An Early Quitting Time Means Big Efficiency Gains for TinyML Models Running on Smart Sensors
Researchers detail an "early-exit" system, which cuts inference once a minimum confidence level is reached and drop power usage 11 percent.
Researchers from Italy's Politecnico di Milano, working with the EssilorLuxottica Smart Eyewear Lab, have come up with a new approach to running tiny machine learning (tinyML) models on-sensor — and say it can deliver an 11 percent reduction in power draw without any adverse impact on the accuracy of its results.

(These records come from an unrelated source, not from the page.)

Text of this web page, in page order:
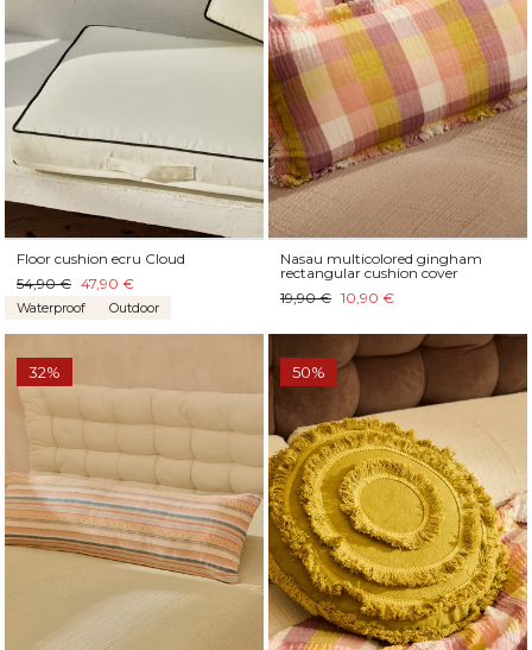
Floor cushion ecru Cloud
54,90 € 47,90 €
Waterproof Outdoor
Nasau multicolored gingham
rectangular cushion cover
19,90 € 10,90 €
32% 50%
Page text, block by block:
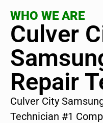
WHO WE ARE
Culver
Repair
Culver City
Technician #1
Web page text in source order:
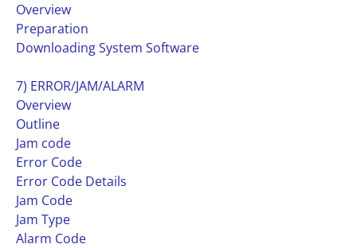
Overview
Preparation
Downloading System Software
7) ERROR/JAM/ALARM
Overview
Outline
Jam code
Error Code
Error Code Details
Jam Code
Jam Type
Alarm Code
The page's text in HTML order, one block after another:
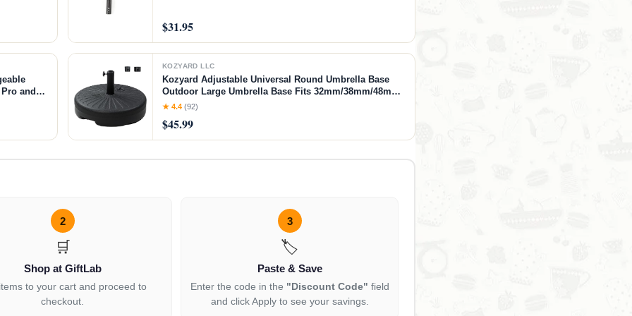
$31.95
and
KOZYARD LLC
Kozyard Adjustable Universal Round Umbrella Base
Outdoor Large Umbrella Base Fits 32mm/38mm/48mm
Poles Holds up to 69LB with Water Incloud Base
★ 4.4 (92)
$45.99
2
🛒
Shop at GiftLab
to your cart and proceed to
checkout.
3
🏷️
Paste & Save
Enter the code in the "Discount Code" field
and click Apply to see your savings.
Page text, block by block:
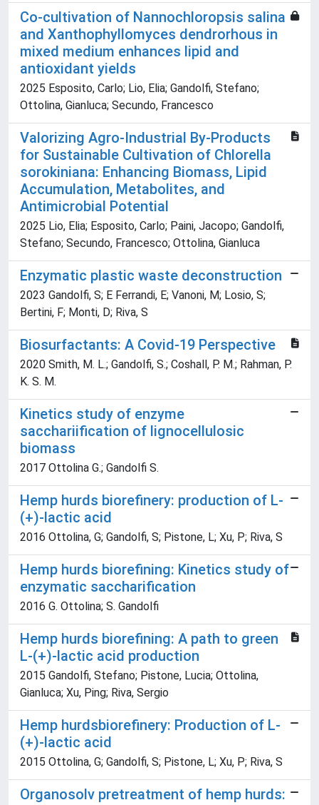
Co-cultivation of Nannochloropsis salina
and Xanthophyllomyces dendrorhous in
mixed medium enhances lipid and
antioxidant yields
2025 Esposito, Carlo; Lio, Elia; Gandolfi, Stefano;
Ottolina, Gianluca; Secundo, Francesco
Valorizing Agro-Industrial By-Products
for Sustainable Cultivation of Chlorella
sorokiniana: Enhancing Biomass, Lipid
Accumulation, Metabolites, and
Antimicrobial Potential
2025 Lio, Elia; Esposito, Carlo; Paini, Jacopo; Gandolfi,
Stefano; Secundo, Francesco; Ottolina, Gianluca
Enzymatic plastic waste deconstruction
2023 Gandolfi, S; E Ferrandi, E; Vanoni, M; Losio, S;
Bertini, F; Monti, D; Riva, S
Biosurfactants: A Covid-19 Perspective
2020 Smith, M. L.; Gandolfi, S.; Coshall, P. M.; Rahman, P.
K. S. M.
Kinetics study of enzyme
sacchariification of lignocellulosic
biomass
2017 Ottolina G.; Gandolfi S.
Hemp hurds biorefinery: production of L-
(+)-lactic acid
2016 Ottolina, G; Gandolfi, S; Pistone, L; Xu, P; Riva, S
Hemp hurds biorefining: Kinetics study of
enzymatic saccharification
2016 G. Ottolina; S. Gandolfi
Hemp hurds biorefining: A path to green
L-(+)-lactic acid production
2015 Gandolfi, Stefano; Pistone, Lucia; Ottolina,
Gianluca; Xu, Ping; Riva, Sergio
Hemp hurdsbiorefinery: Production of L-
(+)-lactic acid
2015 Ottolina, G; Gandolfi, S; Pistone, L; Xu, P; Riva, S
Organosolv pretreatment of hemp hurds:
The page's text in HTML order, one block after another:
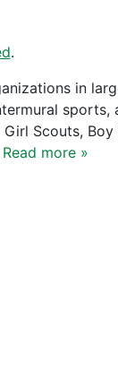
.
in
sports,
Scouts,
Read more »
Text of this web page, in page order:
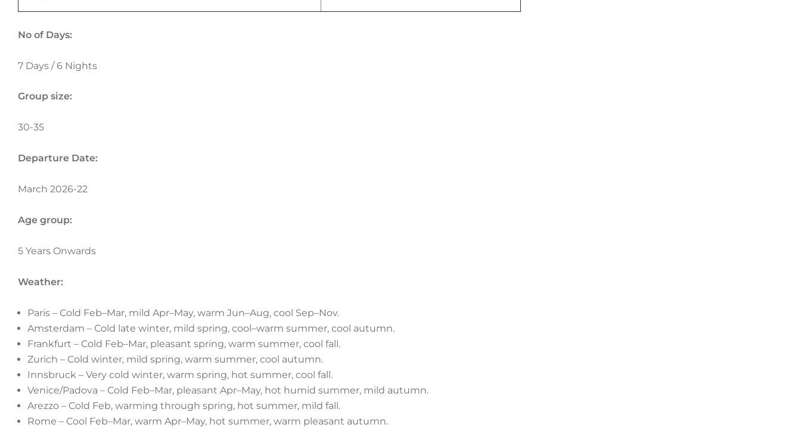
No of Days:
7 Days / 6 Nights
Group size:
30-35
Departure Date:
March 2026-22
Age group:
5 Years Onwards
Weather:
Paris – Cold Feb–Mar, mild Apr–May, warm Jun–Aug, cool Sep–Nov.
Amsterdam – Cold late winter, mild spring, cool–warm summer, cool autumn.
Frankfurt – Cold Feb–Mar, pleasant spring, warm summer, cool fall.
Zurich – Cold winter, mild spring, warm summer, cool autumn.
Innsbruck – Very cold winter, warm spring, hot summer, cool fall.
Venice/Padova – Cold Feb–Mar, pleasant Apr–May, hot humid summer, mild autumn.
Arezzo – Cold Feb, warming through spring, hot summer, mild fall.
Rome – Cool Feb–Mar, warm Apr–May, hot summer, warm pleasant autumn.

"Despite their state-of-the-art performance in many tasks, none of the current solutions in the literature aims to optimize the implementation of Convolutional Neural Networks (CNNs) operating directly into sensors," the research team claims. "In this paper, we introduce for the first time in the literature the optimized design and implementation of Depth-First CNNs operating on the Intelligent Sensor Processing Unit (ISPU) within an Inertial Measurement Unit (IMU) by STMicroelectronics."
The focus of the team's efforts is STMicro's LSM6DSO16IS, a six-axis inertial measurement unit with three-axis accelerometer and three-axis gyroscope — and, more importantly, STMicro's ISPU, an "Intelligent Sensor Processing Unit" that allows the user to run "signal processing and AI algorithms" on the sensor itself rather than farming the job out to an external processor.
The smart IMU was connected to an STM32 Nucleo-64 development board's STM32F411RE microcontroller for the purposes of the team's experimentation, though the microcontroller was programmed to remain asleep until interrupted. The team's approach doesn't rely wholly on the sensor's ISPU, though, but instead uses a convolutional neural network model that the researchers describe as being partitioned between the ISPU and the host microcontroller — using an "early-exit" mechanism to have the ISPU cease computation once a minimum confidence level has been reached.
During testing, the team found the new approach to have measurable benefits: the setup required only 4.8mA, on average, to perform the model's inference — a reduction of 11 percent compared to the standard microcontroller-focused approach. Despite this, the researchers report, the accuracy was equivalent between the two approaches.
The team's work is detailed in a preprint on Cornell's arXiv server.